* RECORD SET:
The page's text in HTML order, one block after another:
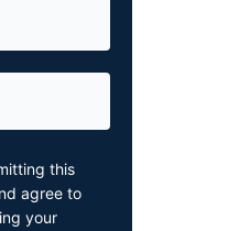
this
agree to
your
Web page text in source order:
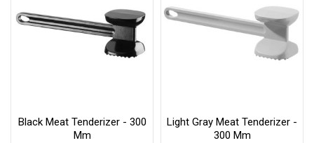
Black Meat Tenderizer - 300
Mm
Light Gray Meat Tenderizer -
300 Mm
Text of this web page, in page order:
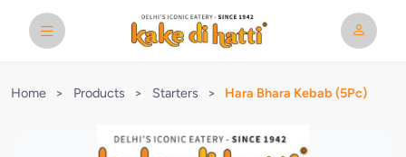
Home > Products > Starters > Hara Bhara Kebab (5Pc)
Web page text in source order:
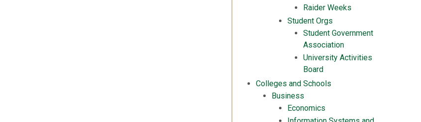
Raider Weeks
Student Orgs
Student Government
Association
University Activities
Board
Colleges and Schools
Business
Economics
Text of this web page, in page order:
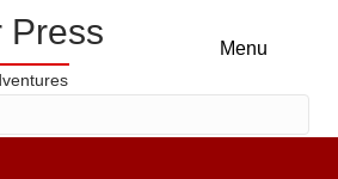
Press Menu
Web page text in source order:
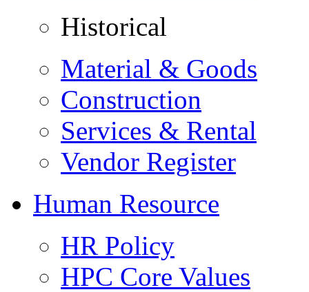
Historical
Material & Goods
Construction
Services & Rental
Vendor Register
Human Resource
HR Policy
HPC Core Values
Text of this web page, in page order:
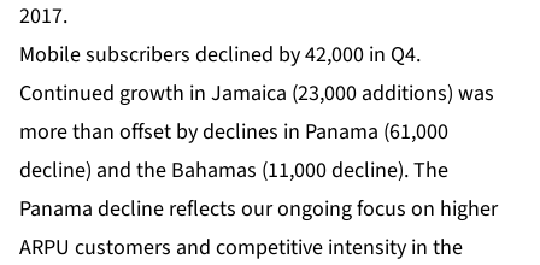
2017.
Mobile subscribers declined by 42,000 in Q4.
Continued growth in Jamaica (23,000 additions) was
more than offset by declines in Panama (61,000
decline) and the Bahamas (11,000 decline). The
Panama decline reflects our ongoing focus on higher
ARPU customers and competitive intensity in the
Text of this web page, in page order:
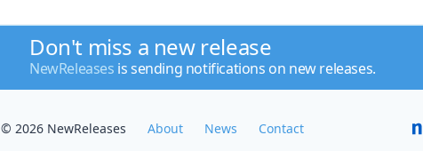
Don't miss a new release
NewReleases is sending notifications on new releases.
© 2026 NewReleases About News Contact
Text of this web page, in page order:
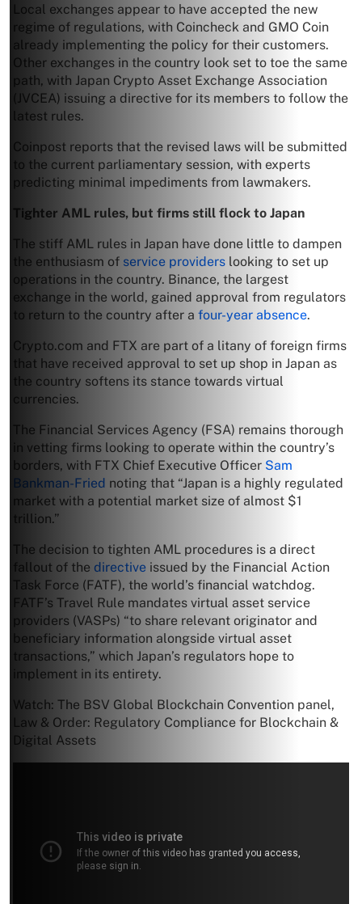
Local exchanges appear to have accepted the new
regime of regulations, with Coincheck and GMO Coin
already implementing the policy for their customers.
Other exchanges in the country look set to toe the same
path, with Japan Crypto Asset Exchange Association
(JVCEA) issuing a directive for its members to follow the
latest rules.
Coinpost reports that the revised laws will be submitted
to the current parliamentary session, with experts
predicting minimal impediments from lawmakers.
Tighter AML rules, but firms still flock to Japan
The stiff AML rules in Japan have done little to dampen
the enthusiasm of service providers looking to set up
operations in the country. Binance, the largest
exchange in the world, gained approval from regulators
to return to the country after a four-year absence.
Crypto.com and FTX are part of a litany of foreign firms
that have received approval to set up shop in Japan as
the country softens its stance towards virtual
currencies.
The Financial Services Agency (FSA) remains thorough
in vetting firms looking to operate within the country’s
borders, with FTX Chief Executive Officer Sam
Bankman-Fried noting that “Japan is a highly regulated
market with a potential market size of almost $1
trillion.”
The decision to tighten AML procedures is a direct
fallout of the directive issued by the Financial Action
Task Force (FATF), the world’s financial watchdog.
FATF’s Travel Rule mandates virtual asset service
providers (VASPs) “to share relevant originator and
beneficiary information alongside virtual asset
transactions,” which Japan’s regulators hope to
implement in its entirety.
Watch: The BSV Global Blockchain Convention panel,
Law & Order: Regulatory Compliance for Blockchain &
Digital Assets
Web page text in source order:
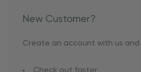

* EXERCISE DESCRIPTION:
Should any entry above carry a picture, omit it and repeat everything else word for word.

* EXPECTED ANSWER:
The page's text in HTML order, one block after another:
this
agree to
your
Web page text in source order:
Black Meat Tenderizer - 300
Mm
Light Gray Meat Tenderizer -
300 Mm
Text of this web page, in page order:
Home > Products > Starters > Hara Bhara Kebab (5Pc)
Web page text in source order:
Raider Weeks
Student Orgs
Student Government
Association
University Activities
Board
Colleges and Schools
Business
Economics
Text of this web page, in page order:
Press Menu
Web page text in source order:
Historical
Material & Goods
Construction
Services & Rental
Vendor Register
Human Resource
HR Policy
HPC Core Values
Text of this web page, in page order:
2017.
Mobile subscribers declined by 42,000 in Q4.
Continued growth in Jamaica (23,000 additions) was
more than offset by declines in Panama (61,000
decline) and the Bahamas (11,000 decline). The
Panama decline reflects our ongoing focus on higher
ARPU customers and competitive intensity in the
Text of this web page, in page order:
Don't miss a new release
NewReleases is sending notifications on new releases.
© 2026 NewReleases About News Contact
Text of this web page, in page order:
Local exchanges appear to have accepted the new
regime of regulations, with Coincheck and GMO Coin
already implementing the policy for their customers.
Other exchanges in the country look set to toe the same
path, with Japan Crypto Asset Exchange Association
(JVCEA) issuing a directive for its members to follow the
latest rules.
Coinpost reports that the revised laws will be submitted
to the current parliamentary session, with experts
predicting minimal impediments from lawmakers.
Tighter AML rules, but firms still flock to Japan
The stiff AML rules in Japan have done little to dampen
the enthusiasm of service providers looking to set up
operations in the country. Binance, the largest
exchange in the world, gained approval from regulators
to return to the country after a four-year absence.
Crypto.com and FTX are part of a litany of foreign firms
that have received approval to set up shop in Japan as
the country softens its stance towards virtual
currencies.
The Financial Services Agency (FSA) remains thorough
in vetting firms looking to operate within the country’s
borders, with FTX Chief Executive Officer Sam
Bankman-Fried noting that “Japan is a highly regulated
market with a potential market size of almost $1
trillion.”
The decision to tighten AML procedures is a direct
fallout of the directive issued by the Financial Action
Task Force (FATF), the world’s financial watchdog.
FATF’s Travel Rule mandates virtual asset service
providers (VASPs) “to share relevant originator and
beneficiary information alongside virtual asset
transactions,” which Japan’s regulators hope to
implement in its entirety.
Watch: The BSV Global Blockchain Convention panel,
Law & Order: Regulatory Compliance for Blockchain &
Digital Assets
Web page text in source order:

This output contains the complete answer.